Art. 165. O Município apoiará a fiscalização do Imposto de Circulação de Mercadorias no Município, identificando e denunciando os infratores conforme a Lei.

Art. 166. O Município permitirá e apoiará a organização das feiras livres e a comercialização dos produtos agrícolas no seu território, isentando-os de qualquer tributo municipal,quando fornecidos diretamente do produtor, devidamente cadastrado, ao consumidor.

Art. 167. O Município organizará um sistema de acompanhamento ao agricultor, instalando viveiros comunitários, um horto Municipal, para a produção de mudas de espécies frutíferas, nativas ou exóticas, visando o reflorestamento e a melhoria econômica e social. (Emenda 045/05)

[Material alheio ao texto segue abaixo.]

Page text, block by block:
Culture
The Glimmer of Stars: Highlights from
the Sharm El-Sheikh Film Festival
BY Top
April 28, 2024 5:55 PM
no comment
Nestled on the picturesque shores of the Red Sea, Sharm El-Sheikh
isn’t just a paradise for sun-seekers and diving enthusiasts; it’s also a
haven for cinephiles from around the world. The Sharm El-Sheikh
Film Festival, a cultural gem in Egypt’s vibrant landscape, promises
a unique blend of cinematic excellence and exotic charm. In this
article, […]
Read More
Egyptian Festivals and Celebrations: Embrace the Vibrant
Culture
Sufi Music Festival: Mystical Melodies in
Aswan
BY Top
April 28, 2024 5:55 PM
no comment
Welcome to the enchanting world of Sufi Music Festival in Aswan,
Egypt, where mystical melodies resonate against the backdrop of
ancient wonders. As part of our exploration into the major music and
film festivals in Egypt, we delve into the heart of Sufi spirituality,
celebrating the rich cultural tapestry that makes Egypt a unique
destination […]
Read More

Art. 168. O Município abrirá e conservará estradas vicinais e açudes, objetivando programas de irrigação, eletrificação rural e telefonia rural, priorizando em qualquer dos casos as de uso e forma coletivas, em áreas ainda não atendidas, visando a universalização dos serviços. (Emenda 046/05)

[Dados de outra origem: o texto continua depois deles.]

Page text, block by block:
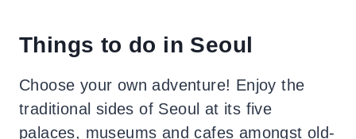
Things to do in Seoul
Choose your own adventure! Enjoy the
traditional sides of Seoul at its five
palaces, museums and cafes amongst old-
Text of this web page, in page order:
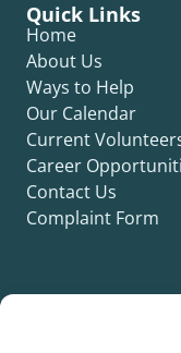
Quick Links
Home
About Us
Ways to Help
Our Calendar
Current
Career
Contact Us
Complaint Form
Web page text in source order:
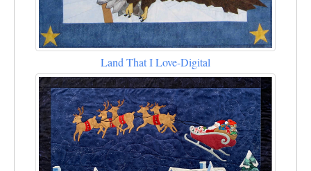
Land That I Love-Digital
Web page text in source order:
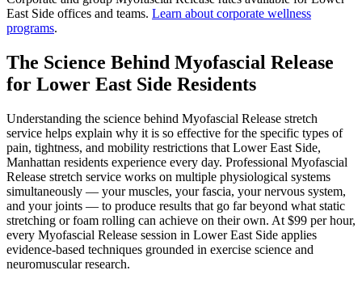
East Side offices and teams. Learn about corporate wellness
programs.
The Science Behind Myofascial Release
for Lower East Side Residents
Understanding the science behind Myofascial Release stretch
service helps explain why it is so effective for the specific types of
pain, tightness, and mobility restrictions that Lower East Side,
Manhattan residents experience every day. Professional Myofascial
Release stretch service works on multiple physiological systems
simultaneously — your muscles, your fascia, your nervous system,
and your joints — to produce results that go far beyond what static
stretching or foam rolling can achieve on their own. At $99 per hour,
every Myofascial Release session in Lower East Side applies
evidence-based techniques grounded in exercise science and
neuromuscular research.
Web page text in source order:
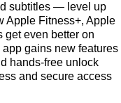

Art. 169. O Município combaterá o "borrachudo", "barbeiro", morcego hematófago, insetos e animais daninhos através do órgão municipal competente. (Emenda 047/05)

Art. 170. Serão destinados 5% (cinco por cento), no mínimo, do Orçamento Municipal, à Agricultura, com participação dos agricultores na destinação e aplicação destes recursos orçamentários.

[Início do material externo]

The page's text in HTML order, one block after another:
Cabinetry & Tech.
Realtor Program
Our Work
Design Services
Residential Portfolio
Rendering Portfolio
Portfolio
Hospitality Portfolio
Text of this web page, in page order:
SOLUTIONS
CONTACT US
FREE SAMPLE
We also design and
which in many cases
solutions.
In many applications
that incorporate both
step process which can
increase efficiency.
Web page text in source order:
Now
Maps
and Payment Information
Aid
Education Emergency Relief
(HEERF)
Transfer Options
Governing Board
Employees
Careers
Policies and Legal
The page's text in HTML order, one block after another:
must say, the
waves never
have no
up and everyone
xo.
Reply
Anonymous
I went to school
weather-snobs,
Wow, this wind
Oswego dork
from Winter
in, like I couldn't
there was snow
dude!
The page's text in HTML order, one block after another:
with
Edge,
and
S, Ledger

Art. 171. REVOGADO. (Emenda 048/05)

CAPÍTULO IV - DO MEIO AMBIENTE

Art. 172. Compete ao Poder Público Municipal, em colaboração com a comunidade, através de suas entidades representativas, o dever de defender e preservar para as presentes e futuras gerações o direito ao meio ambiente ecologicamente equilibrado, essencial à sadia qualidade de vida.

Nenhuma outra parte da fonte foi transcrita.